İtiraz Hakem Heyetince, davacı tarafça sunulan maluliyet raporunda %30 oranında maluliyet belirtilmiş ise de maluliyete hangi olayın sebebiyet verdiği, hangi kriterin esas alındığı, illiyet bağının bulunup bulunmadığına ilişkin belgelerin incelendiği hususunda açıklama olmadığı, maluliyet raporunun geçersiz olmasının dava şartı noksanlığı olduğu gerekçesiyle davacı vekilinin sadece vekalet ücretine yönelik itirazının kabulüne diğer itirazlarının reddine karar verilmiş ise de yapılan araştırma ve inceleme hüküm kurmaya elverişli değildir.

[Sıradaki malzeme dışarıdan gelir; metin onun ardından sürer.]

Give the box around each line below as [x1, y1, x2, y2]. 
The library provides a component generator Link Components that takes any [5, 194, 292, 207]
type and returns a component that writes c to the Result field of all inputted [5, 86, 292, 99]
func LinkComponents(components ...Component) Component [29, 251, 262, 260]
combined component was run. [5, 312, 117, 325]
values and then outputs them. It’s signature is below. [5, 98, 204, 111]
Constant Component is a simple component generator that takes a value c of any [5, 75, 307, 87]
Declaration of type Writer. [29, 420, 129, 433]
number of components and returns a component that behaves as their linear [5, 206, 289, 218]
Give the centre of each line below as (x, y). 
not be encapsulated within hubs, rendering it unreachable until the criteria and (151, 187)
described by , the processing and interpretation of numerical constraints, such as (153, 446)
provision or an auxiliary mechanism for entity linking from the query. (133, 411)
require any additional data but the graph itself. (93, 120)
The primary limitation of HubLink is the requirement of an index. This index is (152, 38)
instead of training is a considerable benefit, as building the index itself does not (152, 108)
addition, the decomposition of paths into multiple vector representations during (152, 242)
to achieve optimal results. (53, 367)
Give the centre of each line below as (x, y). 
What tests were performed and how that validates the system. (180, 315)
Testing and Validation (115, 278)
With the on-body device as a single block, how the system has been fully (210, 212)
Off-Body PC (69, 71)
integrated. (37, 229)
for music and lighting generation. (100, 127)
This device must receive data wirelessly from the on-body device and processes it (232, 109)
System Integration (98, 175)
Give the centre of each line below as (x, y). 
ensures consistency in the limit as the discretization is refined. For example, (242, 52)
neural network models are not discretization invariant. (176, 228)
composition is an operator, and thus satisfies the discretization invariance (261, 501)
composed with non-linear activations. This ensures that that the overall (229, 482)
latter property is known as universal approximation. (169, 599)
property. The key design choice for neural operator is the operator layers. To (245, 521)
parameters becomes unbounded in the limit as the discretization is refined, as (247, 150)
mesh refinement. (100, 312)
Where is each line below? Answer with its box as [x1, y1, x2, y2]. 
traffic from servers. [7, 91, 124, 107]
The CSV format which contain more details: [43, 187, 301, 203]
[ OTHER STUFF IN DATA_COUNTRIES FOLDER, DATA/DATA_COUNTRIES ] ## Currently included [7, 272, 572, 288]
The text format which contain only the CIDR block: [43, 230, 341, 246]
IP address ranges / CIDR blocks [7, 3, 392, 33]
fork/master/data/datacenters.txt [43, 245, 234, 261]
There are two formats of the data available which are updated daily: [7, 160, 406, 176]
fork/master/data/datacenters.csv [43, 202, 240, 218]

5684 sayılı Sigortacılık Kanununun 30/23 maddesinde kanunda hüküm bulunmayan hallerde HUMK hükümlerinin sigortacılıktaki tahkim hakkında da kıyasen uygulanacağı HMK"nın 431. maddesinde hakem heyetinin bilirkişi seçimine karar verebileceği düzenlenmiş olduğuna göre İtiraz Hakem Heyetince, davacının tüm tedavi evraklarının dosyaya temini ve kaza tarihinde yürürlükte olan Özürlülük Ölçütü Sınıflandırması ve Özürlülere Verilecek Sağlık Kurulu Raporları Hakkında Yönetmeliğe göre maluliyet oranının belirlenmesi için rapor alınması akabinde aktüer bilirkişiden rapor alınarak varılacak sonuca göre karar verilmesi gerekirken eksik inceleme ile yazılı şekilde hüküm tesisi doğru görülmemiş bozmayı gerektirmiştir.
SONUÇ: Yukarıda açıklanan nedenlerle davacı vekilinin temyiz itirazlarının kabulü ile itiraz hakem heyeti kararının BOZULMASINA, peşin alınan harcın istek halinde temyiz eden davacıya geri verilmesine 22/06/2021 gününde oybirliğiyle karar verildi.